Silence, which specialises in small interfering RNA (siRNA) that silences genes, has a strong technology platform in an emerging field of biotechnology.

It said a revised strategy, allied to April’s successful £19mln cash call, has put it in a position to deliver high returns from its research programme.

Simba Energy, meanwhile, received another ‘buy’ rating from Old Park Lane Capital following an update today.

“This news represents further operational progress for Simba, which has been augmenting its technical team in anticipation of the ratification of the PSC,” analyst Barney Gray said in a note.

“An exploration programme on this highly prospective acreage is currently being finalised and an early stage farm-out is currently under consideration with several interested parties.”

It was mixed news for a cash-strapped chancellor today as he prepares to unveil his latest spending cuts on the country.

On the plus side, analysts at Deutsche Bank have upgraded the target price for state-controlled Lloyds Banking Group (LON:LLOY) to 72p from 64p.

A price of 72p - it is currently 61.3p - would mean a handy profit on the government’s 39% stake if George Osborne could arrange its disposal.

He made it clear in the recent Mansion House speech that the government wants to sell and there must be a good chance of success if Deutsche Bank’s views are a guide

Lloyds Banking (LBG) is the German broker’s top pick in the sector.

“We think LBG is in the early stages of cost rationalisation, enjoying good margin expansion and considerable success in building capital," said analysts Jason Napier and David Lock.

The outlook, though, is not so good for the 80% taxpayer-owned Royal Bank of Scotland (LON:RBS). The broker believes it is set to remain a millstone and underperform the other banks with a lot of uncertainty ahead. ‘Sell’ is Deutsche’s view.

The other big change opinion was an upgrade for HSBC to ‘buy’.

The current HSBC (LON:HSBA) share price presents a good opportunity, said Deutsche, with investors getting a strong balance sheet, some gearing to a continued US recovery and a strong dividend yield buttressed by plans for buybacks in 2014 and beyond.

Barclays (LON:BARC) stays a ‘buy’ and Standard Chartered (LON:STAN) is a ‘hold’ ahead of a trading update.

Elsewhere, Investec is mystified by the share price decline of online gaming firm 888 (LON:888) over the last month, as it bears no relation to trading patterns, nor does it take account of growth opportunities in the US.

“The group is trading well into the H1 period-end, we believe, and we expect the group to meet our unchanged FY13E estimates.

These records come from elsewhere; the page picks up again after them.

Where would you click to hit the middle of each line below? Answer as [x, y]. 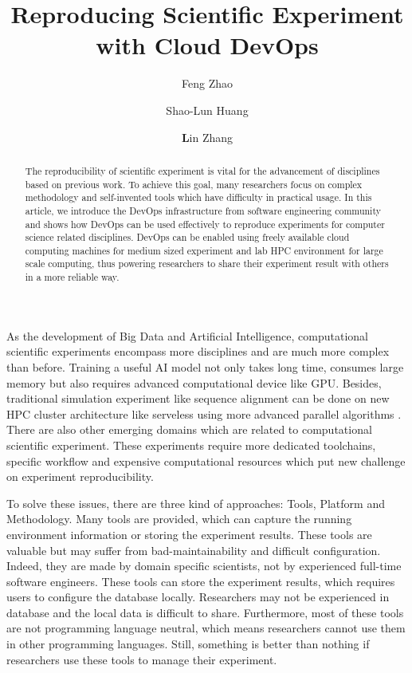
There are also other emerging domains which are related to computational [189, 429]
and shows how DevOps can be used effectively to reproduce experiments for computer [205, 224]
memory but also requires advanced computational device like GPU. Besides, [194, 382]
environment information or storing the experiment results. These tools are [189, 534]
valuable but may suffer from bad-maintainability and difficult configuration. [194, 550]
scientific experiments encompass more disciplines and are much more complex [198, 351]
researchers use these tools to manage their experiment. [142, 659]
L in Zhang [207, 137]
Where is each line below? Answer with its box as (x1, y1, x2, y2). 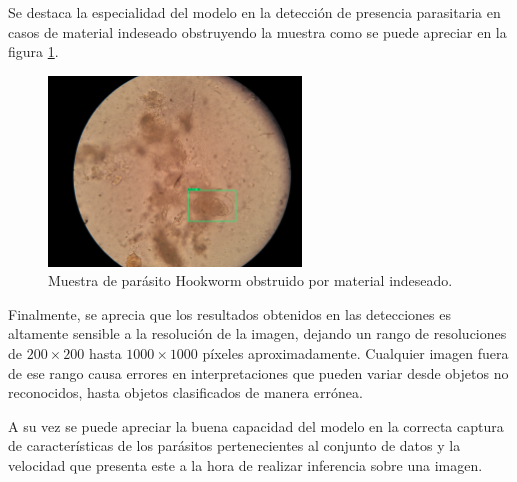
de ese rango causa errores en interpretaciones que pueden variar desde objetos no (8, 362, 509, 383)
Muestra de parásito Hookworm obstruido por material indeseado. (48, 270, 453, 291)
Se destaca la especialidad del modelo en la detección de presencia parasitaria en (8, 2, 501, 22)
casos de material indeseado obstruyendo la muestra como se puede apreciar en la (8, 21, 507, 42)
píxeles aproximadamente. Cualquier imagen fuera (202, 342, 509, 363)
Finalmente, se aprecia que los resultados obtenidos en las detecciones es (8, 303, 451, 324)
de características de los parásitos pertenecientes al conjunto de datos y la (8, 435, 461, 456)
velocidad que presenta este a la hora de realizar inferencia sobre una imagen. (8, 454, 483, 475)
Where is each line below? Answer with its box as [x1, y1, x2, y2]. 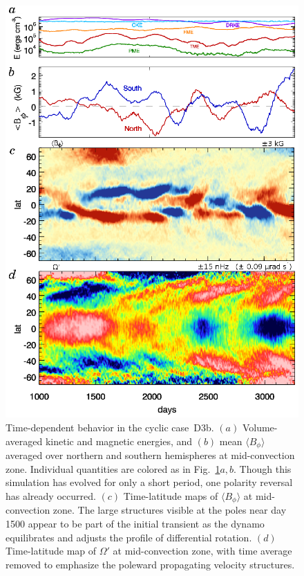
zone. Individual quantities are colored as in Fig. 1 [6, 461, 220, 476]
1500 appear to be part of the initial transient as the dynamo [6, 516, 265, 530]
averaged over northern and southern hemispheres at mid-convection [6, 448, 295, 462]
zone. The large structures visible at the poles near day [53, 503, 287, 517]
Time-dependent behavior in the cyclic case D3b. [6, 420, 214, 435]
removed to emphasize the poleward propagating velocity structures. [6, 557, 295, 571]
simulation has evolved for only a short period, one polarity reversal [6, 475, 293, 489]
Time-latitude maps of [123, 488, 218, 503]
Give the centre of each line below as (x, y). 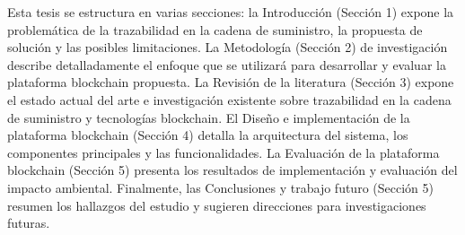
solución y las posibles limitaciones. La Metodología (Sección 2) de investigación (228, 47)
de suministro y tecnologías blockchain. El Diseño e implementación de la (209, 117)
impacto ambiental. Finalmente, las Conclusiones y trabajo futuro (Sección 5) (220, 187)
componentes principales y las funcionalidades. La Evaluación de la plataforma (224, 152)
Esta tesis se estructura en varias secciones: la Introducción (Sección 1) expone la (231, 12)
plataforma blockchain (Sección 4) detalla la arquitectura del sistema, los (208, 135)
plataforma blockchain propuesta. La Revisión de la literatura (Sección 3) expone (231, 82)
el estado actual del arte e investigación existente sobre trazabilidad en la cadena (229, 99)

"With projected strong free cash flow in Europe supporting a solid dividend yield, we see the US opportunity as offering tangible upside and we reiterate our ‘buy’ and 185p discounted cash flow-based price target,” Investec’s James Hollins said.

It is time to stop selling Mexican precious metal miner Fresnillo (LON:FRES), according to Citigroup.

Fresnillo shares have now reached the investment bank’s target after a sharp fall, and as a result Citi gave the silver miner an upgrade, of sorts, changing its rating from ‘sell’ to ‘neutral’.

Citi set a new price target of £10.16 (current price £9.02).

“While the gold and silver price fall should have impacted FRES the least because of its low cost structure, it fell sharply,” analyst Jon Bergtheil said in a note.

“We believe this fall was based on its previous apparent over-valuation (helped by a limited free float) and on the exit of the type of portfolio investor who simply used it as a proxy-exposure to the silver price, irrespective of valuation.”